REF: 11130

Manuscrit du Casanova de Guillaume Apollinaire, de la main de Jacqueline

Jacqueline Apollinaire (Le Tholly, 1891/1967)
Epouse de Guillaume Apollinaire (le 2 mai 1918), on lui doit de nombreuses oeuvres posthumes du poète. Elle était la "Jolie Rousse" du poème.

Type de document : manuscrit autographe

Nb documents : 1 - Nb pages : 51 pp. - Format : In-4

Lieu : Sans

Date : S.d.

Destinataire : Sans

Etat : Bon, petites pliures et déchirures au manuscrit

Description :

Réunion, sous trois formes intermédiaires, de l’ouvrage Casanova, de Guillaume Apollinaire :

Manuscrit de travail complet de la main de Jacqueline Apollinaire. Environ 51 pp. in-4, cahier d’écolier à carreaux, cartonnage avec dos renforcé de papier noir. Le manuscrit, écrit sur le recto des pages, comporte des corrections et des ajouts, parfois importants, sur la partie gauche. Quelques passages biffés ou feuillets découpés.

Le texte comporte d'importantes variantes et changements par rapport à l'édition imprimée de Gallimard. Il est cependant assez semblable au manuscrit autographe d'Apollinaire, conservé à la Bnf, écrit au dos de Lucrèce Borgia, avec néanmoins des différences dans l'ordre des passages.

Avec Casanova, pièce qualifiée de "comédie parodique" en sous-titre, écrite entre 1917 et 1918, Apollinaire aborde un genre tout à fait différent, l’opéra bouffe. La musique devait être composée par Henry Defosse, chef d’orchestre aux Ballets russes.

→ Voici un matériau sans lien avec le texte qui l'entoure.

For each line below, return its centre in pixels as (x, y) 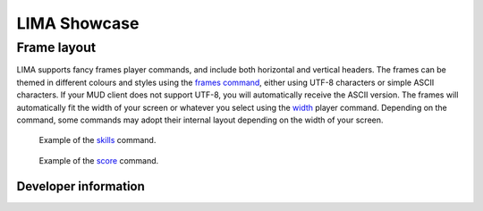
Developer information (80, 186)
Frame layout (56, 47)
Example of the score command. (99, 160)
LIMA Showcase (78, 23)
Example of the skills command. (97, 140)
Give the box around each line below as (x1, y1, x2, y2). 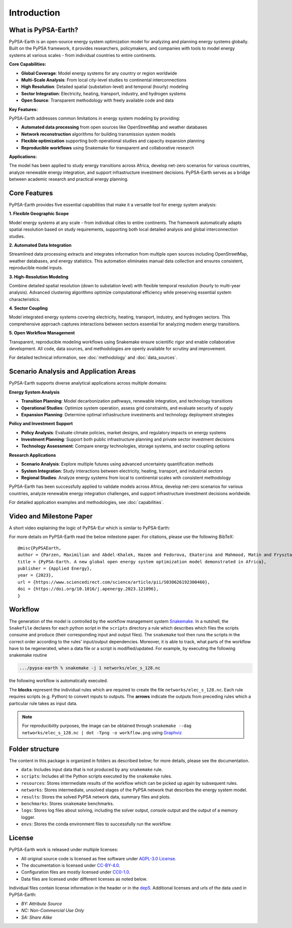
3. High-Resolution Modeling (9, 274, 69, 279)
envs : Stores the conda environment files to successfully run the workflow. (21, 821, 172, 827)
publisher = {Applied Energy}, (18, 566, 92, 572)
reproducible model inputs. (9, 265, 63, 271)
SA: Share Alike (21, 914, 53, 920)
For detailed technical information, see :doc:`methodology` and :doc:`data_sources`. (9, 354, 178, 360)
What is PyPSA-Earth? (9, 26, 78, 34)
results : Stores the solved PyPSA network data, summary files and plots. (21, 794, 171, 799)
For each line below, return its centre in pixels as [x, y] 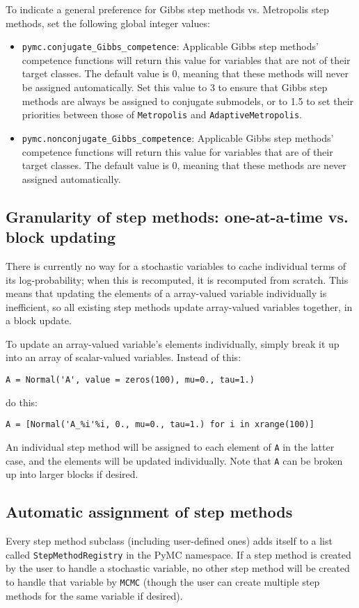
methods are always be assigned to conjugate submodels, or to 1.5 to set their [188, 101]
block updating [61, 237]
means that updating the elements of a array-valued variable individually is [166, 293]
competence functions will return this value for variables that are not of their [186, 59]
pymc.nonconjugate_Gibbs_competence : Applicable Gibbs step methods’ [178, 137]
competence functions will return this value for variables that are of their [177, 151]
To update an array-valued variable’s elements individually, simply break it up [173, 343]
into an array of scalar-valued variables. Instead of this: [123, 357]
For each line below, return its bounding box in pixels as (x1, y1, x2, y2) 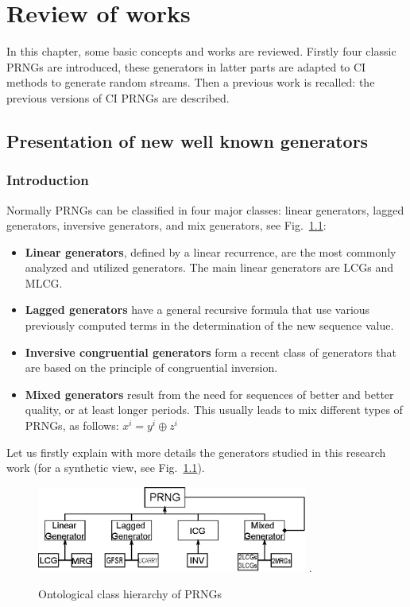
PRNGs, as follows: (25, 417, 119, 434)
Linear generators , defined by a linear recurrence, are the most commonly (25, 243, 396, 260)
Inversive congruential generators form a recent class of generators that (25, 343, 396, 360)
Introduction (6, 170, 89, 190)
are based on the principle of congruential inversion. (25, 359, 278, 376)
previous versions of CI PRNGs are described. (6, 89, 230, 106)
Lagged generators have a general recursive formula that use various (25, 301, 370, 318)
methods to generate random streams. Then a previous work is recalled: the (6, 74, 375, 91)

Dans la préface qu'il rédigea à l'E.O. de Casanova (Gallimard, 1952), Robert Mallet précise : "Apollinaire avait formé le projet d'écrire un texte qui, celui-là, serait réellement la matière d'une oeuvre musicale. L'idée lui en était venue chez Picasso où il rencontrait des danseurs et les musiciens des Ballets Russes [...]. Il envisageait des divertissements chorégraphiques qui s'adapteraient à des scènes comiquement lyrique [...]. Il se mit à écrire un dialogue de comédie italienne dont le titre fut Casanova [...]. Il n'acheva le troisième acte que le 5 août 1918 à Kervoyal, la villa qu'il avait alors louée dans le Morbihan. Sa mort, quelques semaines plus tard, fit se refermer sur son oeuvre à peine signée des cartons d'où Mme Apollinaire vient de l'extraire."

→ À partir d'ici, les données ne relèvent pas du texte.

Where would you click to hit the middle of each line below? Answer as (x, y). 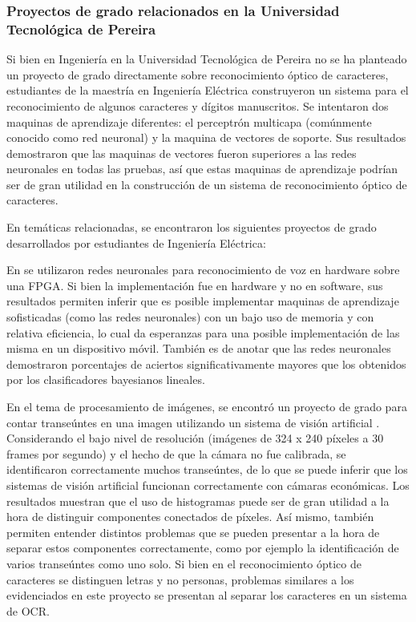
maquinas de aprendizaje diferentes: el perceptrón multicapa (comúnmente (189, 121)
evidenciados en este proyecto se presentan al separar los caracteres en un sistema (207, 595)
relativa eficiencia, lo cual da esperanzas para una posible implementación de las (203, 332)
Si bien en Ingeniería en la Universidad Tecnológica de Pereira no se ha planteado (207, 59)
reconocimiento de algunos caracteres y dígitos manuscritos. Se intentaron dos (198, 105)
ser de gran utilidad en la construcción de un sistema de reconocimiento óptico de (207, 184)
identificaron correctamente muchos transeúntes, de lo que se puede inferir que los (207, 469)
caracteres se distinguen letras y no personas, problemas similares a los (180, 579)
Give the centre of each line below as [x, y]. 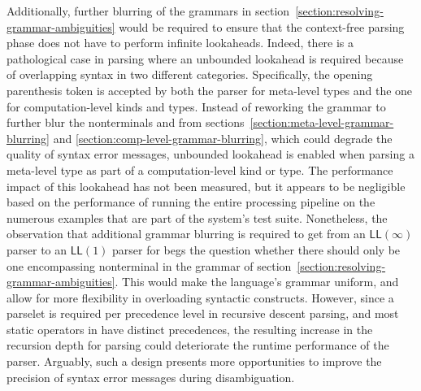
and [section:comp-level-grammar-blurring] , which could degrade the [223, 138]
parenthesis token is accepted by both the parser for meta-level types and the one [210, 90]
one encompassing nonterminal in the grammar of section [149, 265]
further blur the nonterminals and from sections [126, 122]
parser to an [37, 249]
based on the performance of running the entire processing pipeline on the [191, 202]
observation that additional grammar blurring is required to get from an [186, 234]
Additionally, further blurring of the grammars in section [148, 11]
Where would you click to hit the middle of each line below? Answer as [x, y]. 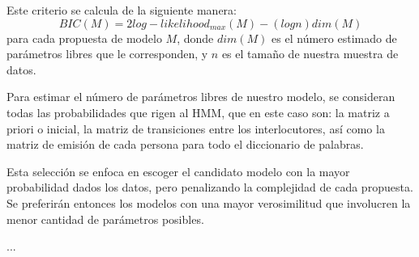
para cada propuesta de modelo [84, 38]
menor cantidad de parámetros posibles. [105, 219]
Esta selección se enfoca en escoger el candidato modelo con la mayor [178, 171]
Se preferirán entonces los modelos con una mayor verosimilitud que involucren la [209, 202]
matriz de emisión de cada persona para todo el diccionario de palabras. [185, 144]
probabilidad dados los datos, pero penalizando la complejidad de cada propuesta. [210, 187]
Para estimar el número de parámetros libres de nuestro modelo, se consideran [201, 97]
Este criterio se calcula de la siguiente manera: [122, 10]
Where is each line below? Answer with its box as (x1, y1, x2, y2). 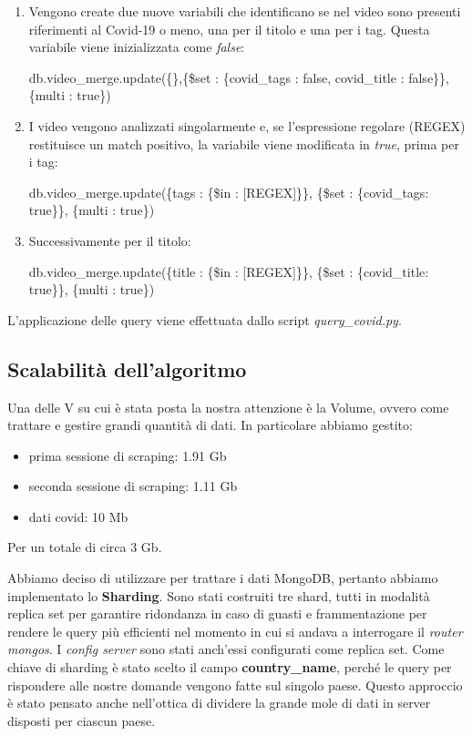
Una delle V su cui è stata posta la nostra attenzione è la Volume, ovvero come (7, 397, 449, 416)
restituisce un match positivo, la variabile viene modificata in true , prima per (28, 134, 459, 153)
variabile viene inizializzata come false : (28, 37, 245, 56)
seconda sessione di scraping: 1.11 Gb (28, 476, 238, 496)
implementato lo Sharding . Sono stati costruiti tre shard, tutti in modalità (7, 586, 430, 605)
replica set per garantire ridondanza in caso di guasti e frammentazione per (7, 604, 427, 623)
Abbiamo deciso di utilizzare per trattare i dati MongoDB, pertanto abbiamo (7, 568, 438, 588)
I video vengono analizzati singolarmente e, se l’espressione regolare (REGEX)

Nous relevons, par exemple, comme variante importante, par rapport à l'édition originale et aux présentes épreuves :

"[Scène IV]

Juste avant l'entrée de Casanova la Marquise chante

Oui la nuit favorise les amours

Parcourons avant les alentours

De l'hôtellerie

Faisons le tour

Elle donne peut être sur la cour

Sa chambre ou dort charmant comme l'amour

l'objet de ma folie

Ce Bellino duquel dès la chute du jour

Mon âme en vain rêva !

[Passage biffé] La marquise apercevant Casanova

[Passage biffé] Quelqu'un m'épie

[Passage biffé] Oh l'âme vil

Casanova d'abord sans voir la marquise [...] J'ai fais le tour de l'hotellerie

C'est par ici qu'il dort

Accordons d'abord l'instrument de ma rêverie [mot biffé]".

 

On joint :

- Jeu d’épreuves, en partie corrigées (sur 5 pp.) avec mention de la main de Robert Mallet, qui rédigea la préface de l'édition. 56 pp. Daté du 22 mars 1951.

- L'édition originale, publiée chez Gallimard, en 1952. Un des 100 exemplaires hors commerce (n° 1691), non coupé. Exemplaire parfait.